Hundreds of players are trying to make a pretty penny on their hours spent with the game and some of the best accounts are attracting prices in the thousands – one bidding war ended at £7,300. However, such trading goes against the game's terms of service and some gamers have been banned.

This isn't the only way fans have been cashing in on the craze. Mashable reports on an Uber-for-Pokemon service where people drive players around town for a hefty hourly fee. There's also a dedicated Pokemon Go minibus roaming New York charging a fare of 99 cents (around 75p) a stop.

In addition, "professional" trainers will spend all day catching Pokemon for you – for a decent fee, of course.

The daddy of all moments to find a Pidgey

The Independent picks up the story of Jonathan Theriot, who couldn't resist catching a Pidgey sat on wife Jessica's bed while she was in labour with the couple's third daughter.
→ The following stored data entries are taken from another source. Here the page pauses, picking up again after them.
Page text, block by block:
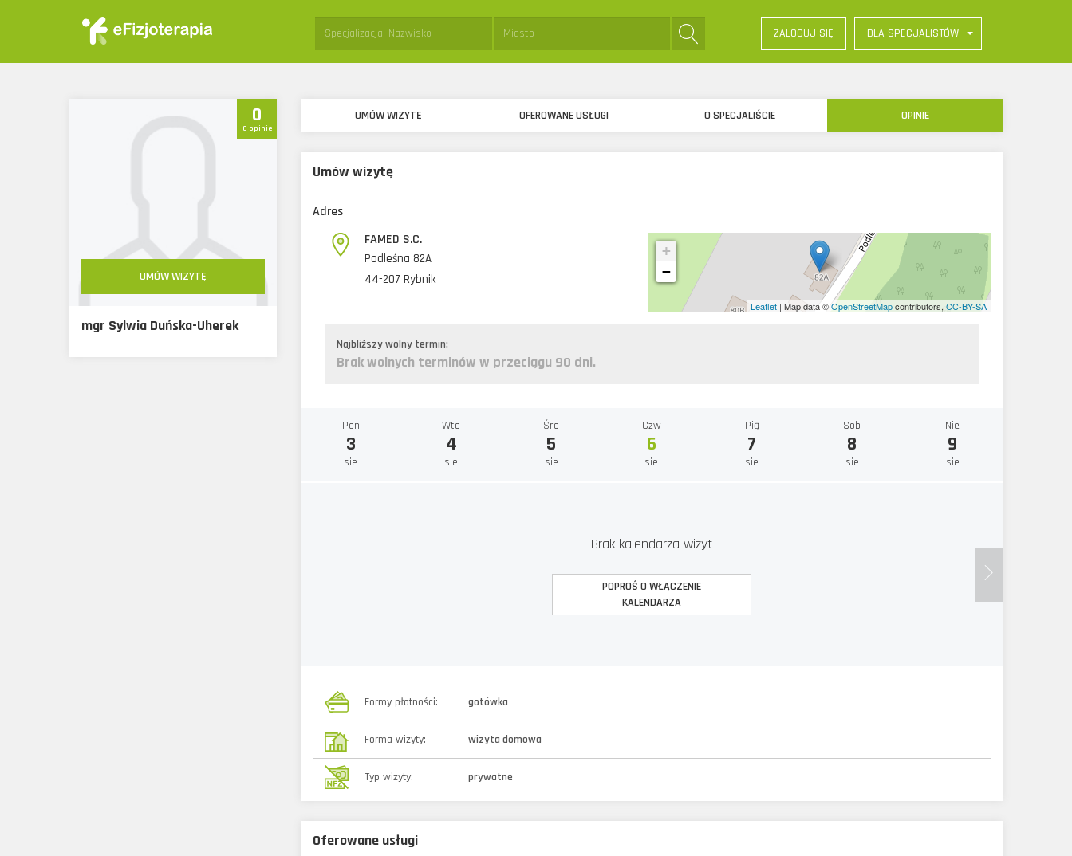
ZALOGUJ SIĘ DLA SPECJALISTÓW
0
0 opinie
UMÓW WIZYTĘ
mgr Sylwia Duńska-Uherek
UMÓW WIZYTĘ OFEROWANE USŁUGI O SPECJALIŚCIE OPINIE
Umów wizytę
Adres
FAMED S.C.
Podleśna 82A
44-207 Rybnik
+
−
Leaflet | Map data ©OpenStreetMapcontributors, CC-BY-SA
Najbliższy wolny termin:
Brak wolnych terminów w przeciągu 90 dni.
Pon
3
sie
Wto
4
sie
Śro
5
sie
Czw
6
sie
Pią
7
sie
Sob
8
sie
Nie
9
sie
Brak kalendarza wizyt
POPROŚ O WŁĄCZENIE
KALENDARZA
Formy płatności: gotówka
Forma wizyty: wizyta domowa
Typ wizyty: prywatne
Oferowane usługi
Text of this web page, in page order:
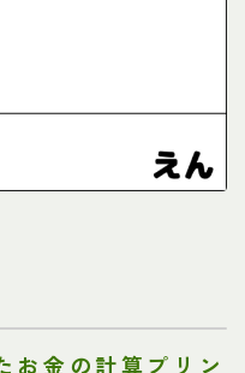
お金の計算プリン
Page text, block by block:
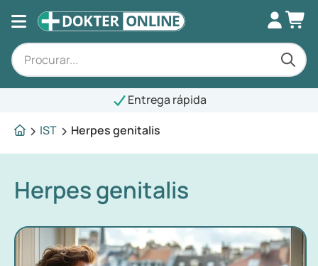
Entrega rápida
IST
Herpes genitalis
Herpes genitalis
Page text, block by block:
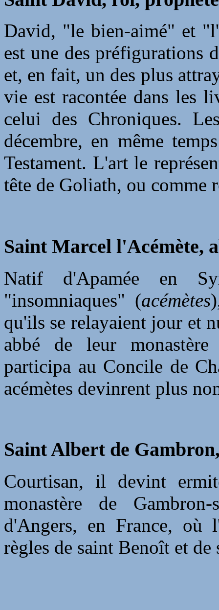
David, "le bien-aimé" et
est une des préfigurations
et, en fait, un des plus
vie est racontée dans les
celui des Chroniques.
décembre, en même
Testament. L'art le
tête de Goliath, ou comme
Saint Marcel l'Acémète,
Natif d'Apamée en
"insomniaques" (acémètes
qu'ils se relayaient jour et
abbé de leur
participa au Concile de
acémètes devinrent plus
Saint Albert de
Courtisan, il devint
monastère de
d'Angers, en France, où
règles de saint Benoît et

Theriot posted a screencap of the moment on Imgur, which has since been viewed more than 2,500,000 times.

Speaking to BuzzFeed, the now dad of three said his wife "wasn’t mad at all. She just kind of laughed at it. It was primarily an eye-roll once she realised what I was doing."

South Koreans head north to get their fix

The Guardian reports that owing to mapping restrictions, South Korean players are set to leave their home towns and descend on a remote town near the country's border with the North to play the game.

Government restrictions mean it is impossible for the game to work properly with Google Maps in South Korea. But Sokcho, a town of 90,000 on the peninsula's east coast, has mistakenly not been classified as South Korean territory by mapping services, making it the only location in the country the game will work in.

South Korean media has reported that bus tickets to the town from the capital Seoul have completely sold out.

Unusual hives of activity

Many of the in game's locations have rather different make-ups in the real world and so have fans travelling to strange, dangerous and outlandish locations.

Key federal government buildings in the US, such as the White House and the Pentagon, are listed in the game as Pokemon gyms, reports Inverse.

While the site at the White House is accessible to the crowds standing outside it, the one inside the Pentagon requires access to the building – but one insider still appears to have claimed it as their gym.

The notorious Westboro Baptist Church is also listed as a gym and according to USA Today, it has been claimed by a player using a Jigglypuff called "LoveIsLove".

The controversial church is well known for its vocal opposition to the LGBT movement.

Bosnian players warned not to enter minefields

Different locations give gamers different problems - although few will be as dangerous as playing the game in Bosnia.

Trainers in the former war-torn country have been told to keep one eye open for landmines in their paths, the BBC reports.

The stark warning was issued after reports of players wandering into live minefields to capture rare Pokemon.

There are thought to be around 120,000 mines still buried in Bosnia and at least 600 people have been killed in landmine accidents since the end of the conflict in 1995, adds the broadcaster.